*** Extracted information ***

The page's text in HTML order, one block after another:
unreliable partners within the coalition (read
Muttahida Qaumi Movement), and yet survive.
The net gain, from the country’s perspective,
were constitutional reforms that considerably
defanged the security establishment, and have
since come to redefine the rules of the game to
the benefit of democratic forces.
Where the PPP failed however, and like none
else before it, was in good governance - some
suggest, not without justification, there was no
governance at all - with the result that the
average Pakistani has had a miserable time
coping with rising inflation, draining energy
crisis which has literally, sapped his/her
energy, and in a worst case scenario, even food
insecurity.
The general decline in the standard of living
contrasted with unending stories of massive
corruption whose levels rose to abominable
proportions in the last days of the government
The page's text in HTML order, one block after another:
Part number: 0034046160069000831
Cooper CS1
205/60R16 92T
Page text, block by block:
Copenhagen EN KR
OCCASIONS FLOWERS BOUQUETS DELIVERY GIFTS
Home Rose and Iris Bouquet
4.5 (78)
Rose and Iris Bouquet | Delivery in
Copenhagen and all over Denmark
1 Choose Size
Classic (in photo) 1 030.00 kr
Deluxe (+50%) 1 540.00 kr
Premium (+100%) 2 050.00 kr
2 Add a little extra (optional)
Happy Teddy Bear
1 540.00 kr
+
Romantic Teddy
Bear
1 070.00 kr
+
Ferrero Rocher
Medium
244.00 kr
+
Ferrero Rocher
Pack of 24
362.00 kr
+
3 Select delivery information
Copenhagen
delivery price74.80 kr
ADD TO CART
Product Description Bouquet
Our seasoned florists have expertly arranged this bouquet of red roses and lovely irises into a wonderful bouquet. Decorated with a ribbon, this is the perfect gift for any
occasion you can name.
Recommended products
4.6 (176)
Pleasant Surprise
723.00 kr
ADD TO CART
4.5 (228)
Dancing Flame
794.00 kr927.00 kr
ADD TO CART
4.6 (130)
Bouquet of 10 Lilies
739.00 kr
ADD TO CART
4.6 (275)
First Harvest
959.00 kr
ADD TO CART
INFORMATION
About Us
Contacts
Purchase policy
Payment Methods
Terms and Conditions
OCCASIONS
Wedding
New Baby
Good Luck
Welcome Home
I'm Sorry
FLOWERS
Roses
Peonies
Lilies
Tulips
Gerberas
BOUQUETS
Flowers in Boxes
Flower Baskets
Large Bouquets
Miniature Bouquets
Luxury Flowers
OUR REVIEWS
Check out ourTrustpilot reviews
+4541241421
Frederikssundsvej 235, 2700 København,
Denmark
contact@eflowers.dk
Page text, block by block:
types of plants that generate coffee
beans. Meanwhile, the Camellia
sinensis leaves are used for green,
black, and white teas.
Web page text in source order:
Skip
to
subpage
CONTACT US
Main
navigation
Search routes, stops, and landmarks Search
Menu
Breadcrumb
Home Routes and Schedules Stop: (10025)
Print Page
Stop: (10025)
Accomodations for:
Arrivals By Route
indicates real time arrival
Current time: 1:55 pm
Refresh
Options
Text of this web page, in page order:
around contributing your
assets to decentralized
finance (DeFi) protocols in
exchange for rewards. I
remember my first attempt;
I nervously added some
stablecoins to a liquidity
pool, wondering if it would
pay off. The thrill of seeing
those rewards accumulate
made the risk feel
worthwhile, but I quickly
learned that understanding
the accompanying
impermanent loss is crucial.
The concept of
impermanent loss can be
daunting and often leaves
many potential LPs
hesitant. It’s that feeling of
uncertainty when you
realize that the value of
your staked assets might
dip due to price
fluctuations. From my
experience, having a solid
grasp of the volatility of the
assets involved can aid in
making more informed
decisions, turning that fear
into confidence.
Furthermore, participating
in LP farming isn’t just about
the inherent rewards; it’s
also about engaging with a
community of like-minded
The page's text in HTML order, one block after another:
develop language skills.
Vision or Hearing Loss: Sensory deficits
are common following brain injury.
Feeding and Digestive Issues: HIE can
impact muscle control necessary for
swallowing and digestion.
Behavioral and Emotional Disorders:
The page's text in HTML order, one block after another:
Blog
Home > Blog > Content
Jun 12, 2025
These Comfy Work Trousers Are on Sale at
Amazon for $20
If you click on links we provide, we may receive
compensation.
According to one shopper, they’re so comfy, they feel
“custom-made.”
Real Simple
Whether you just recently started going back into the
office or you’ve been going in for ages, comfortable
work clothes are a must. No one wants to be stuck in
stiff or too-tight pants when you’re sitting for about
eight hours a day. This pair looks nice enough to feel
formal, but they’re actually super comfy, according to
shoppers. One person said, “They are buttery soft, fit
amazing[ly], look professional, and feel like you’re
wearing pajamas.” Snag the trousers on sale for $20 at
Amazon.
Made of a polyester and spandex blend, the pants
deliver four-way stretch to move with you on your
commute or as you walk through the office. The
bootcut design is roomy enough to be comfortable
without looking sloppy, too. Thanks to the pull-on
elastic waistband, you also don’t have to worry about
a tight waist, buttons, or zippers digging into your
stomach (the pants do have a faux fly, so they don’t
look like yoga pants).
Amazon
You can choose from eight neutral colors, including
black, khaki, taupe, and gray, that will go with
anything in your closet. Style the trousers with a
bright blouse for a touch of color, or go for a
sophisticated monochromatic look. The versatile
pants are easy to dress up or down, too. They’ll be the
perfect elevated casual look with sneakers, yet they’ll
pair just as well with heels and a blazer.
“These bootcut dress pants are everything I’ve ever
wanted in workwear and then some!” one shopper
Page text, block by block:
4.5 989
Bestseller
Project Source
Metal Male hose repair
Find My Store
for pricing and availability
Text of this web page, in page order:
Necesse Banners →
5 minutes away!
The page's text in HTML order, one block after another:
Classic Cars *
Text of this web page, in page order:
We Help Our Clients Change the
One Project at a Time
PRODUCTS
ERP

*** End of Extracted information ***

*Task to carry out*.
Please retype all of the data above exactly as written.

*The answer*.
The page's text in HTML order, one block after another:
unreliable partners within the coalition (read
Muttahida Qaumi Movement), and yet survive.
The net gain, from the country’s perspective,
were constitutional reforms that considerably
defanged the security establishment, and have
since come to redefine the rules of the game to
the benefit of democratic forces.
Where the PPP failed however, and like none
else before it, was in good governance - some
suggest, not without justification, there was no
governance at all - with the result that the
average Pakistani has had a miserable time
coping with rising inflation, draining energy
crisis which has literally, sapped his/her
energy, and in a worst case scenario, even food
insecurity.
The general decline in the standard of living
contrasted with unending stories of massive
corruption whose levels rose to abominable
proportions in the last days of the government
The page's text in HTML order, one block after another:
Part number: 0034046160069000831
Cooper CS1
205/60R16 92T
Page text, block by block:
Copenhagen EN KR
OCCASIONS FLOWERS BOUQUETS DELIVERY GIFTS
Home Rose and Iris Bouquet
4.5 (78)
Rose and Iris Bouquet | Delivery in
Copenhagen and all over Denmark
1 Choose Size
Classic (in photo) 1 030.00 kr
Deluxe (+50%) 1 540.00 kr
Premium (+100%) 2 050.00 kr
2 Add a little extra (optional)
Happy Teddy Bear
1 540.00 kr
+
Romantic Teddy
Bear
1 070.00 kr
+
Ferrero Rocher
Medium
244.00 kr
+
Ferrero Rocher
Pack of 24
362.00 kr
+
3 Select delivery information
Copenhagen
delivery price74.80 kr
ADD TO CART
Product Description Bouquet
Our seasoned florists have expertly arranged this bouquet of red roses and lovely irises into a wonderful bouquet. Decorated with a ribbon, this is the perfect gift for any
occasion you can name.
Recommended products
4.6 (176)
Pleasant Surprise
723.00 kr
ADD TO CART
4.5 (228)
Dancing Flame
794.00 kr927.00 kr
ADD TO CART
4.6 (130)
Bouquet of 10 Lilies
739.00 kr
ADD TO CART
4.6 (275)
First Harvest
959.00 kr
ADD TO CART
INFORMATION
About Us
Contacts
Purchase policy
Payment Methods
Terms and Conditions
OCCASIONS
Wedding
New Baby
Good Luck
Welcome Home
I'm Sorry
FLOWERS
Roses
Peonies
Lilies
Tulips
Gerberas
BOUQUETS
Flowers in Boxes
Flower Baskets
Large Bouquets
Miniature Bouquets
Luxury Flowers
OUR REVIEWS
Check out ourTrustpilot reviews
+4541241421
Frederikssundsvej 235, 2700 København,
Denmark
contact@eflowers.dk
Page text, block by block:
types of plants that generate coffee
beans. Meanwhile, the Camellia
sinensis leaves are used for green,
black, and white teas.
Web page text in source order:
Skip
to
subpage
CONTACT US
Main
navigation
Search routes, stops, and landmarks Search
Menu
Breadcrumb
Home Routes and Schedules Stop: (10025)
Print Page
Stop: (10025)
Accomodations for:
Arrivals By Route
indicates real time arrival
Current time: 1:55 pm
Refresh
Options
Text of this web page, in page order:
around contributing your
assets to decentralized
finance (DeFi) protocols in
exchange for rewards. I
remember my first attempt;
I nervously added some
stablecoins to a liquidity
pool, wondering if it would
pay off. The thrill of seeing
those rewards accumulate
made the risk feel
worthwhile, but I quickly
learned that understanding
the accompanying
impermanent loss is crucial.
The concept of
impermanent loss can be
daunting and often leaves
many potential LPs
hesitant. It’s that feeling of
uncertainty when you
realize that the value of
your staked assets might
dip due to price
fluctuations. From my
experience, having a solid
grasp of the volatility of the
assets involved can aid in
making more informed
decisions, turning that fear
into confidence.
Furthermore, participating
in LP farming isn’t just about
the inherent rewards; it’s
also about engaging with a
community of like-minded
The page's text in HTML order, one block after another:
develop language skills.
Vision or Hearing Loss: Sensory deficits
are common following brain injury.
Feeding and Digestive Issues: HIE can
impact muscle control necessary for
swallowing and digestion.
Behavioral and Emotional Disorders:
The page's text in HTML order, one block after another:
Blog
Home > Blog > Content
Jun 12, 2025
These Comfy Work Trousers Are on Sale at
Amazon for $20
If you click on links we provide, we may receive
compensation.
According to one shopper, they’re so comfy, they feel
“custom-made.”
Real Simple
Whether you just recently started going back into the
office or you’ve been going in for ages, comfortable
work clothes are a must. No one wants to be stuck in
stiff or too-tight pants when you’re sitting for about
eight hours a day. This pair looks nice enough to feel
formal, but they’re actually super comfy, according to
shoppers. One person said, “They are buttery soft, fit
amazing[ly], look professional, and feel like you’re
wearing pajamas.” Snag the trousers on sale for $20 at
Amazon.
Made of a polyester and spandex blend, the pants
deliver four-way stretch to move with you on your
commute or as you walk through the office. The
bootcut design is roomy enough to be comfortable
without looking sloppy, too. Thanks to the pull-on
elastic waistband, you also don’t have to worry about
a tight waist, buttons, or zippers digging into your
stomach (the pants do have a faux fly, so they don’t
look like yoga pants).
Amazon
You can choose from eight neutral colors, including
black, khaki, taupe, and gray, that will go with
anything in your closet. Style the trousers with a
bright blouse for a touch of color, or go for a
sophisticated monochromatic look. The versatile
pants are easy to dress up or down, too. They’ll be the
perfect elevated casual look with sneakers, yet they’ll
pair just as well with heels and a blazer.
“These bootcut dress pants are everything I’ve ever
wanted in workwear and then some!” one shopper
Page text, block by block:
4.5 989
Bestseller
Project Source
Metal Male hose repair
Find My Store
for pricing and availability
Text of this web page, in page order:
Necesse Banners →
5 minutes away!
The page's text in HTML order, one block after another:
Classic Cars *
Text of this web page, in page order:
We Help Our Clients Change the
One Project at a Time
PRODUCTS
ERP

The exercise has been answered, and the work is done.